3. The third lesson of Leslie's life is to be Open to Ideas. There is a great passage from Eleanor Roosevelt’s favorite poem that goes like this: “Small minds discuss people, average minds discuss events, great minds discuss ideas.” Leslie loved ideas. At a Bikes Belong Board meeting Leslie was making the point that we needed to get better organized. “This really isn’t that difficult. All we need to do is take a look at the NRA. Leslie goes into a five minute monologue about the NRA and how they do it. They have great messaging, incredible marketing, and they have 4.2 million dedicated members, and they are advocating for guns. We are advocating for bicycles. Our cause is so much better and yet they are kicking our butts. We can learn from these guys?” From across the table I ask Leslie... "Leslie how do you know so much about the NRA. Well I did some research and I was so impressed with their work that I wanted to learn more, so I signed up and became a member of the NRA so that they would send me all the material. It’s really GREAT stuff." “Leslie are you really a Member of the NRA?” With that Big Leslie smile, “I sure am!” Leslie was very passionate about his positions in life, but he was always smart enough and humble enough and decent enough to look at all sides of any issue, including the NRA.
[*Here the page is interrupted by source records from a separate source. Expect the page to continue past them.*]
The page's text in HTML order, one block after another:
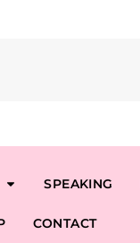
SPEAKING
CONTACT
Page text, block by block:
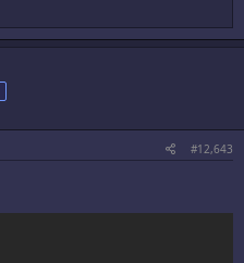
#12,643
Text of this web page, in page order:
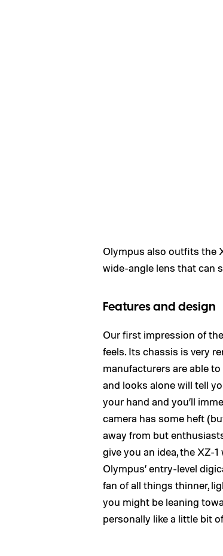
Olympus also outfits the
wide-angle lens that can
Features and design
Our first impression of
feels. Its chassis is very
manufacturers are able
and looks alone will tell
your hand and you’ll
camera has some heft
away from but
give you an idea, the XZ-
Olympus’ entry-level
fan of all things thinner,
you might be leaning
personally like a little bit

4. The fourth lesson of Leslie's life is Find Something that You are Passionate about and Make a Difference. In 1997 I met Leslie for the first time at the National Bike Summit. We had been summoned by Congressman Jim Oberstar to get involved at the national level in making sure that bicycles were part of the national transportation budget. At that time cycling received less than $20 million in federal funding. Leslie was part of the industry group that got together and helped to make bicycles part of the Transportation Bill in 1997. We worked hard and won the battle, bicycle funding went from $20 million to over $200 million. We sat in the basement of a lousy Washington hotel feeling pretty good about ourselves. There were four of us and Leslie turned the celebration into a question. Where do we go from here? A debate took place and a decision was made to create Bikes Belong, an industry organization that had the mission of more people on bikes more often. Not only was Leslie a founding member of Bikes Belong, he actively (and I underline actively), served as a board member for the last 15 years. In that time federal funding for cycling increased to over $1.3 billion and more and more places across America are starting to look like Boulder, Colorado because Leslie was passionate about cycling and wanted to make a difference. 

Unbridled optimism, taking care of others, being open to ideas, and finding something that you are passionate about and make a difference are four of the characteristics that made Leslie the Legend that he was. On top of those four there really is one other. Leslie was just a good person to the core.

While Leslie’s life was cut short at 59 years, history will show that Leslie packed 100 years into his 59. A few years back my father was in poor health and with his death imminent a friend told me something that will stay with me the rest of my life. She said, “John, his body will die, but his spirit will live on.” The same holds true for Leslie. While he his body died on August 20, 2012, Leslie’s spirit will live on and that spirit will be a guiding force for his wife, his two sons, the bicycle movement and the many others who had the privilege of knowing Leslie Bohm.